В первые несколько лет своей преподавательской и исследовательской деятельности я поддалась страху: мне казалось, что избранного мною метода исследований явно недостаточно. Со своими качественными исследованиями я чувствовала себя аутсайдером и поэтому в целях безопасности старалась держаться как можно ближе к общераспространенной точке зрения: «Если что-то нельзя измерить, то его не существует». Такая позиция отвечала как политкорректности, так и моей глубокой антипатии к неопределенности. Эта статья навсегда заняла место у меня в уме, как и в моем сердце. И сегодня я с гордостью называю себя исследователем-рассказчиком, потому что уверена, что в основе самых важных знаний о поведении человека лежит жизненный опыт. Я бесконечно благодарна Энн Хартман за ее решимость встать на эту позицию, профессору Полу Рэффоулу за то, что дал мне прочитать эту статью, и Сьюзан Роббинс за то, что отважилась возглавить мой диссертационный совет.
Читая эту книгу, вы поймете, что я не считаю веру и аргументы естественными врагами. Полагаю, что к этой ложной дихотомии нас привела потребность в определенности и отчаянное желание «быть правым». Я не доверяю теологу, который отрицает красоту науки, и ученому, который не верит в силу таинственности.

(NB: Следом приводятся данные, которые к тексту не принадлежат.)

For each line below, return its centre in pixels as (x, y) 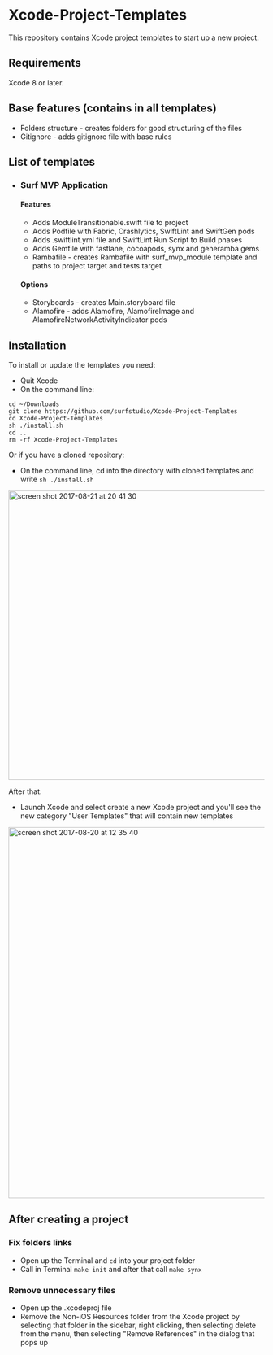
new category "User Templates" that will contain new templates (127, 816)
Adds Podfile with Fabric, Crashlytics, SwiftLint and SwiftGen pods (143, 231)
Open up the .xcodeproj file (66, 1308)
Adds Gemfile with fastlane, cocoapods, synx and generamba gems (146, 249)
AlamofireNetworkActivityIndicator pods (100, 320)
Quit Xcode (39, 381)
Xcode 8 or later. (36, 82)
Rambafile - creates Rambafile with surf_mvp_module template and (145, 257)
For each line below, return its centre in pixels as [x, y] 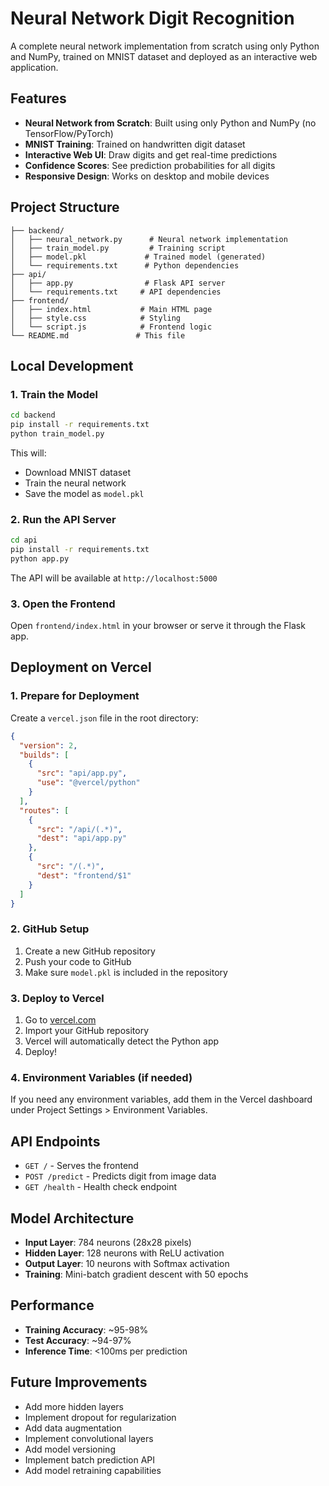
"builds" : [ [44, 755]
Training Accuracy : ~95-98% [86, 1329]
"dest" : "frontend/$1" [84, 875]
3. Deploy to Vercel [57, 998]
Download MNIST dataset [77, 472]
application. [34, 67]
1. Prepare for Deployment [75, 696]
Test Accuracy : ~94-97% [78, 1340]

Благодаря такой позиции я нахожу знание и истину во множестве источников. В этой книге вы встретите высказывания ученых и авторов песен, цитаты из исследований и фильмов. Я поделюсь с вами письмом от своего наставника, которое помогло мне разобраться в том, что значит разбитое сердце, и статьей социолога на тему ностальгии. Конечно, я не возвожу Crosby, Stills, Nash & Young в ранг ученых, но также и не хочу преуменьшать способность артистов запечатлевать истину о человеческой душе.
Я не собираюсь делать вид, что являюсь экспертом по каждому вопросу в этой книге. Вместо этого я буду приводить цитаты из трудов других исследователей и экспертов, чьи работы отражают то, что выявили мои данные. Мне уже не терпится познакомить читателей с некоторыми из этих мыслителей и творцов, которые посвятили себя исследованию внутреннего устройства эмоций, мыслей и поведения.
Я убедилась в том, что мы все хотим быть открытыми в своей жизни. Это означает, что мы будем бороться и терпеть неудачи; мы узнаем, что значит быть смелыми, несмотря на боль.
Я благодарна за возможность совершить это путешествие вместе с другими. Как сказал Руми[3]: «Мы все просто идем от дома к дому друг друга».
Для получения дальнейшей информации по методике и текущему исследованию посетите мой сайт: brenebrown.com.
Спасибо за то, что присоединились ко мне в этом приключении.